▶ Entries shown:
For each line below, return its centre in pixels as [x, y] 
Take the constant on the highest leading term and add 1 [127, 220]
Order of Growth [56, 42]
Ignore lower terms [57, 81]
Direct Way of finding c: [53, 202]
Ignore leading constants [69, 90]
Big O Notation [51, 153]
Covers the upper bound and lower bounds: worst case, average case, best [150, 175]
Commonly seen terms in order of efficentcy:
==
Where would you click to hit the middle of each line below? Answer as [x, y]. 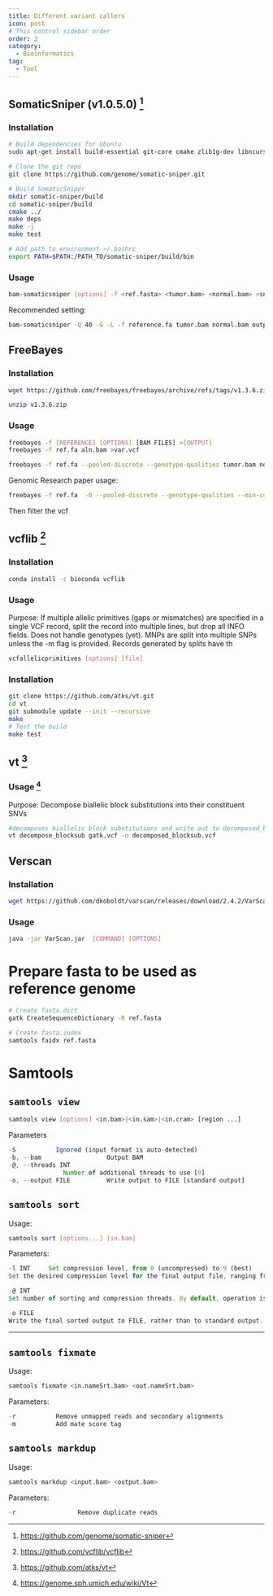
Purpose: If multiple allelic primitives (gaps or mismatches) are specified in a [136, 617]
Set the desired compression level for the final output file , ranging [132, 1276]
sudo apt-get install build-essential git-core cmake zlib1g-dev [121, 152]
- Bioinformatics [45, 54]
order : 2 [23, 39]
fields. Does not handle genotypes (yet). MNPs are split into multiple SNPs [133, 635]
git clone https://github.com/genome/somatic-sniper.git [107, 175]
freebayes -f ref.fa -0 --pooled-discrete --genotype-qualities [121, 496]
* * *
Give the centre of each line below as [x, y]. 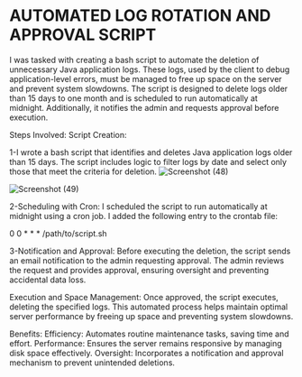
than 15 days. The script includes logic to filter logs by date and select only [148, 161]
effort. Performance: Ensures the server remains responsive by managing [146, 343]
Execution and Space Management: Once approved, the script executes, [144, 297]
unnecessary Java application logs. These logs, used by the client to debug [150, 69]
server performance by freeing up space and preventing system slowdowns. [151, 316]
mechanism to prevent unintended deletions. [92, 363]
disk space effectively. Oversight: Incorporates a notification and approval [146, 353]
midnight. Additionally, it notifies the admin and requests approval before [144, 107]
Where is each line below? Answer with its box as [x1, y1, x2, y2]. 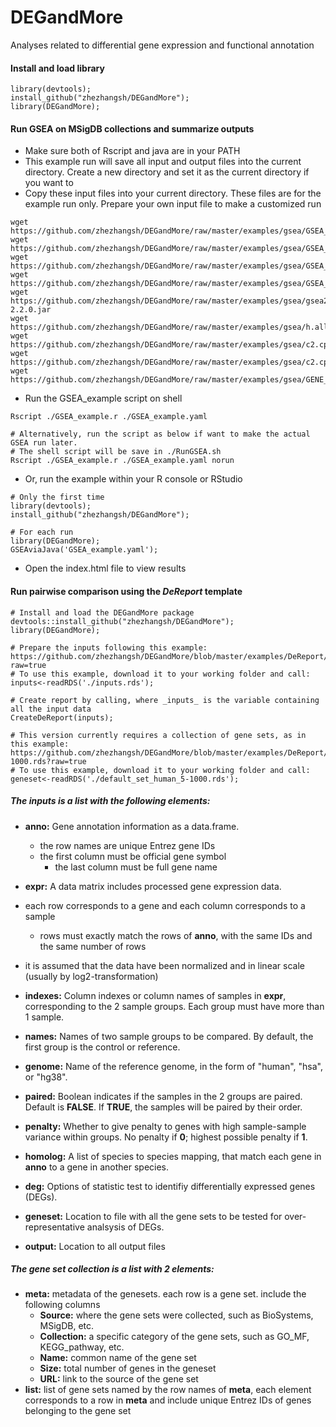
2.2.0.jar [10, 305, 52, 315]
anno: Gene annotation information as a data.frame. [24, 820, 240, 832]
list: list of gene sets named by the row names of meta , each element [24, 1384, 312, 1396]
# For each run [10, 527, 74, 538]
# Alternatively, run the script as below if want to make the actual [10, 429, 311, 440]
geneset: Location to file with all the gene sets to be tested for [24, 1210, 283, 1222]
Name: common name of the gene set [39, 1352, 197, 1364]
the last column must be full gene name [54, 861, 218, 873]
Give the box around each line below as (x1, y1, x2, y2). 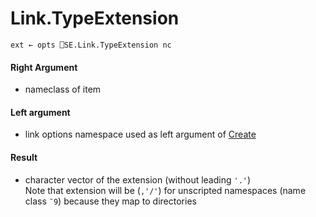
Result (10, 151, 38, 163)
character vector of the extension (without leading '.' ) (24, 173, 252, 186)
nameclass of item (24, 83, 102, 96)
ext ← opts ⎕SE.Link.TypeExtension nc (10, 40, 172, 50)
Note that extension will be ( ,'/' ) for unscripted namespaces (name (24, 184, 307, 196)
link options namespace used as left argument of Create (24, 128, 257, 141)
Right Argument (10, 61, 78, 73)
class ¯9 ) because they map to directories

▶ Problem to work on: From the material above, set down exactly the lines starting at the one with "For each line" and ending at the one with "Commonly seen terms", end lines included.

▶ Answer below:
For each line below, return its centre in pixels as [x, y] 
Take the constant on the highest leading term and add 1 [127, 220]
Order of Growth [56, 42]
Ignore lower terms [57, 81]
Direct Way of finding c: [53, 202]
Ignore leading constants [69, 90]
Big O Notation [51, 153]
Covers the upper bound and lower bounds: worst case, average case, best [150, 175]
Commonly seen terms in order of efficentcy:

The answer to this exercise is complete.